***** Data supplied
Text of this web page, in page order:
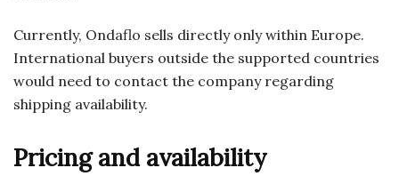
Currently, Ondaflo sells directly only within Europe.
International buyers outside the supported countries
would need to contact the company regarding
shipping availability.
Pricing and availability
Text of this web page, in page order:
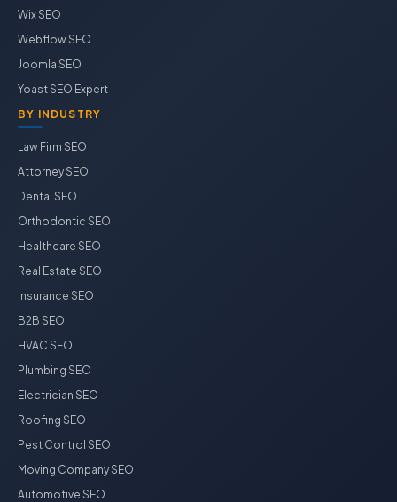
**********
Work request: Repeat each line of the records above exactly, but do not copy the pictures.

The completed task:
Text of this web page, in page order:
Currently, Ondaflo sells directly only within Europe.
International buyers outside the supported countries
would need to contact the company regarding
shipping availability.
Pricing and availability
Text of this web page, in page order:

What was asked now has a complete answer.